Synaptic maturation requires the expression of presynaptic-related proteins, including vesicle-associated proteins, and postsynaptic-related proteins, such as NMDARs and AMPA subunits. Such gene expression patterns were observed at the later stages of the differentiation protocol, indicating that synapse formation and maturation were occurring in our neuronal cultures which in turn would result in the formation of neuronal networks. Previously we showed that hPSC-derived neurons responded to excitatory (Glu) and inhibitory (GABA) NTs and that they evoked miniature postsynaptic excitatory and inhibitory currents in respond to Glu and GABA, respectively [18]. In addition, we showed that the hPSC-derived neurons were sufficiently mature to perform the GABA switch, where GABA evokes miniature inhibitory currents instead of excitatory currents which is characteristic of immature neurons [18]. This prior work complements the observations of synaptic maturation described here. In the present work, however, dynamic expression of the genes responsible for the GABA switch was not detected. Neither upregulation of the neuron-specific cotransporter KCC2 nor downregulation of the immature neuron-specific NKCC1 cotransporter, which is responsible for the reduction of intracellular iCl− ions, was observed [62,63,64]. This discrepancy may be due to the fact that in this work, gene expression was studied at the neuronal population level where different neuronal types at different maturation stages are present. A population level analysis may mask the changes of gene expression associated with the GABA switch if it only occurred in a subset of the total population.

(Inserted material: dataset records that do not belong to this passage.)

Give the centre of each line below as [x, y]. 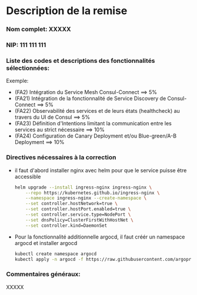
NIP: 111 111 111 [26, 45]
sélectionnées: [28, 68]
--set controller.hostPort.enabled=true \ [78, 209]
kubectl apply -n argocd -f [49, 259]
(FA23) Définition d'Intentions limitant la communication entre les [93, 123]
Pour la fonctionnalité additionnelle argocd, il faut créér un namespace [100, 237]
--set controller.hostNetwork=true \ [72, 204]
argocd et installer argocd [46, 243]
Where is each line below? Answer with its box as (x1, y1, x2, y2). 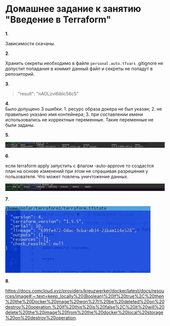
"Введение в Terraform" (5, 14, 111, 25)
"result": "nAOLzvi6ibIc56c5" (17, 90, 79, 96)
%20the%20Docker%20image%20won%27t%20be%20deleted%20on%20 (5, 298, 165, 305)
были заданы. (5, 122, 35, 128)
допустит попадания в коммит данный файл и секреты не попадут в (5, 66, 153, 72)
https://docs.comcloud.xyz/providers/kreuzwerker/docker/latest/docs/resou (5, 287, 164, 294)
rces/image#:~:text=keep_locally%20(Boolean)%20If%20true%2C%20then (5, 293, 164, 299)
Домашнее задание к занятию (5, 3, 142, 15)
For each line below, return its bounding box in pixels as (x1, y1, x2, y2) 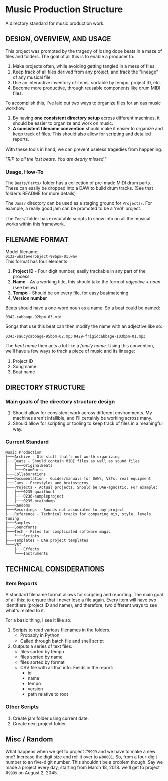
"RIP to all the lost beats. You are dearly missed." (5, 156, 107, 162)
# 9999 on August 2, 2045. (5, 769, 58, 776)
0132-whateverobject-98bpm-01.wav (5, 254, 78, 259)
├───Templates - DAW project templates (5, 538, 89, 543)
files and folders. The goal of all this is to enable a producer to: (5, 53, 135, 59)
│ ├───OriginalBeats (5, 463, 53, 468)
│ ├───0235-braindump (5, 498, 55, 503)
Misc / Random (5, 735, 53, 744)
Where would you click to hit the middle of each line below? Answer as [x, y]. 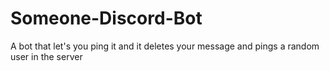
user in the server [46, 56]
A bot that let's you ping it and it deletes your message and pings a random [165, 46]
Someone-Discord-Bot [106, 18]
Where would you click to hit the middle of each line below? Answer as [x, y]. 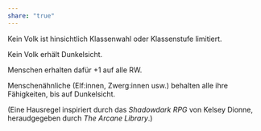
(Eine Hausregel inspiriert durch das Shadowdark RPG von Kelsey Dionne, [130, 109]
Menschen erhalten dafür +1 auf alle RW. [75, 70]
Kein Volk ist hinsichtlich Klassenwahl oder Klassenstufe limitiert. [115, 39]
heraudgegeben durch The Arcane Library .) [80, 118]
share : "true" [31, 16]
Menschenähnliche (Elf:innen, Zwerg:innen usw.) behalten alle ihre [118, 85]
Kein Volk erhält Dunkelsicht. [55, 54]
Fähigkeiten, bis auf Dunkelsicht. [62, 94]
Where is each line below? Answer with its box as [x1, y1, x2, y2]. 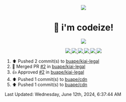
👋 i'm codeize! [53, 22, 113, 33]
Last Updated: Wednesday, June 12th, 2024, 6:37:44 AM [4, 91, 121, 97]
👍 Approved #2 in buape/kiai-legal [11, 69, 84, 75]
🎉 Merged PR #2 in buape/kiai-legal [11, 63, 85, 69]
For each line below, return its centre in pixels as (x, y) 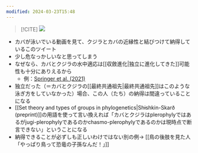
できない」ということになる (53, 129)
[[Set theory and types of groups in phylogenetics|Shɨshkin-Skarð (95, 107)
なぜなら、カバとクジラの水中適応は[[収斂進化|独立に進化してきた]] (97, 63)
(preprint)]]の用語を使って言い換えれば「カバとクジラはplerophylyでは (100, 114)
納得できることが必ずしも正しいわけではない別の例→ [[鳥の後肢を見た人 (103, 136)
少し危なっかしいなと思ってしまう (56, 56)
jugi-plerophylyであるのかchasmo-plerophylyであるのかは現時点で (106, 122)
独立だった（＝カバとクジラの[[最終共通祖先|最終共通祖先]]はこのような (102, 86)
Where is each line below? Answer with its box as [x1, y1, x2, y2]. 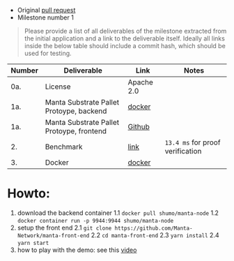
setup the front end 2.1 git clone [17, 223, 112, 232]
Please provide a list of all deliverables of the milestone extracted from [24, 27, 227, 35]
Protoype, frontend [45, 126, 107, 135]
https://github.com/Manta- [114, 225, 193, 232]
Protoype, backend [45, 106, 107, 116]
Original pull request [17, 6, 76, 14]
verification [164, 147, 202, 156]
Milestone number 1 [17, 13, 75, 22]
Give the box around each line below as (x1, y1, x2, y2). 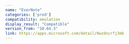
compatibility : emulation (5, 17, 60, 22)
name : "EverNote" (5, 7, 42, 13)
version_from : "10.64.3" (5, 26, 58, 31)
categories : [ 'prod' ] (5, 12, 51, 17)
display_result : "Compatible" (5, 21, 70, 27)
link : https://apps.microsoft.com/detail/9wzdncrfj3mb (5, 31, 124, 36)
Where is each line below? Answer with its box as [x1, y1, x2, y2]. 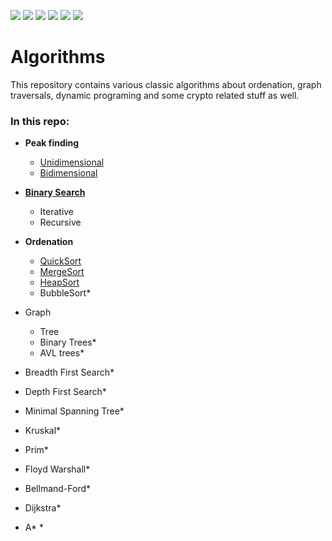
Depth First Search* [24, 386, 107, 398]
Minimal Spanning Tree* [24, 405, 125, 417]
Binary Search [24, 186, 86, 199]
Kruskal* [24, 425, 62, 437]
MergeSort [39, 266, 85, 278]
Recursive [39, 216, 82, 229]
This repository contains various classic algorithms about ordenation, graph [10, 78, 322, 90]
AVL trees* [39, 347, 85, 359]

To validate the apparent functionally mature state of the neurons indicated by the gene expression studies, we performed high-speed somatic Ca2+ imaging at the endpoint of the protocol. We found that a high proportion of neurons displayed spontaneous iCa2+ transients. These transients were characterized by a fast Ca2+ rise followed by a slow decay, a hallmark of elicited action potentials [65]. Neuronal activity typically appeared in the form of bursts, which corresponds to trains of action potentials, although the degree of activity varied between neurons. Analysis of the spontaneous firing neuronal activity identified three main groups which varied according to their activity and were termed “high firing” (HF), “intermediate firing” (IF) and “low firing” (LF) neurons. HFNs comprised 8% of the neurons which fired strong bursting events every 10 s. In contrast, LFNs comprised 60% of the neurons, exhibited weak bursting every 40 s or more, and in general tended to elicit single spike events at low rate. The IF neurons, which comprise the remaining 32%, displayed an intermediate behaviour firing between 10 s and 40 s. LFNs are likely to be functionally immature neurons as they very rarely generated bursts of spikes which is a feature of more mature neurons.

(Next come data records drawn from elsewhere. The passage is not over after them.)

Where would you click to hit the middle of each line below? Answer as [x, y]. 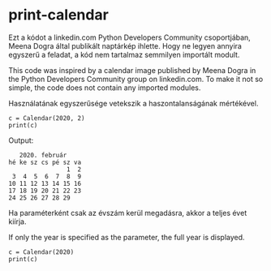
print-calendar [59, 15]
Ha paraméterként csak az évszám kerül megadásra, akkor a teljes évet [128, 213]
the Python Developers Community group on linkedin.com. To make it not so [136, 79]
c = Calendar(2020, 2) [47, 118]
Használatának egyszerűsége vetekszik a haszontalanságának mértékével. [133, 103]
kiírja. [17, 222]
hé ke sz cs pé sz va [45, 162]
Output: [21, 140]
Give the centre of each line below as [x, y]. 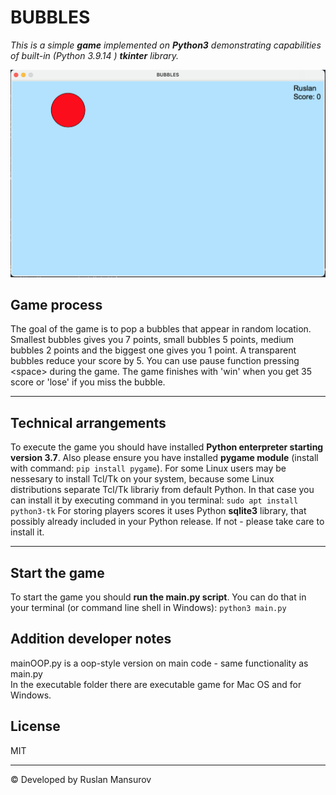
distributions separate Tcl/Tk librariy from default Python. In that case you [162, 490]
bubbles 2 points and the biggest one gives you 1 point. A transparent [153, 350]
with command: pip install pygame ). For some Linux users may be [148, 468]
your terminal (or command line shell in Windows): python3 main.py [148, 607]
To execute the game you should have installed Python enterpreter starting [167, 447]
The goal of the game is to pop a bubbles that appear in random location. [161, 329]
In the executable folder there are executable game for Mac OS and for [156, 684]
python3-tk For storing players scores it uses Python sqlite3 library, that [158, 511]
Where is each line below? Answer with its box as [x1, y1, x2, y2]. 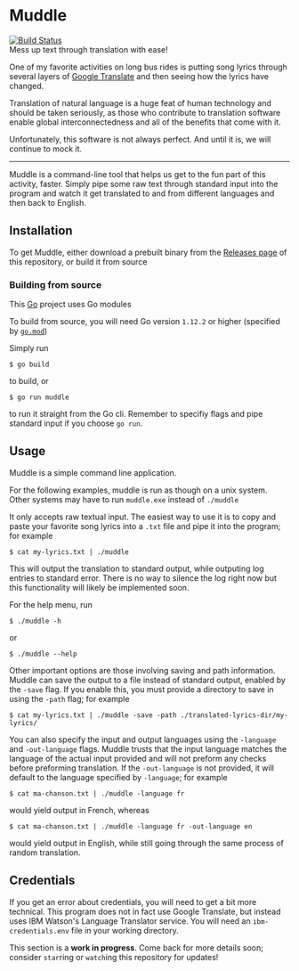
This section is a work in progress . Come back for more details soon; [9, 942, 264, 953]
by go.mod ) [9, 326, 48, 337]
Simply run [9, 343, 49, 354]
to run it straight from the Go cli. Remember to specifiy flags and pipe [9, 409, 263, 420]
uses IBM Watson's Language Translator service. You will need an [9, 915, 251, 926]
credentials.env [9, 926, 69, 935]
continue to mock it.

Various reasons are likely to contribute to the variety of neuronal activity patterns observed here. As described above, different neuronal types are present within the same culture and each neuronal type is likely to have a different activity pattern and maturation rate. Furthermore, the rate of neuronal maturation is unlikely to be uniform, and thus it is probable that neurons of the same type are at different maturation stages both at the individual cell and network level which would contribute to the heterogeneous activity state. Also, given that both glutamatergic and GABAergic neurons are present in the same culture, similar cells within a culture may experience different local conditions in terms of excitatory and inhibitory inputs which would further contribute to variable activity. This protocol produces neurons in a highly efficient manner, but the absence of astrocytes could also contribute to the abundance of weakly firing neurons. Astrocytes have been shown to increase functional maturation, potentiate the activity of developing neurons and contribute to synapse formation [66,67,68,69].
At the neuronal circuitry level, we must bear in mind that endogenous striatal neurons receive excitatory Glu inputs from the cortex and thalamus and DA inputs from the substantia nigra pars compacta. It has been shown that the inhibition of cortico-striatal projections during synaptogenesis alters MSNs maturation by reducing dendritic spine density [67]. The addition of such inputs could have a positive impact on in vitro striatal neuron differentiation and network formation. Thus, the development of a differentiation protocol with integrated cortical and dopaminergic inputs could have a positive impact on in vitro striatal neuron differentiation and network formation.
Based on the relevant gene expression and functional data, in combination with previously published data [18, 19], we conclude that the differentiation protocol produces functional neurons with gene expression patterns similar to those observed during functional neuronal maturation in vivo.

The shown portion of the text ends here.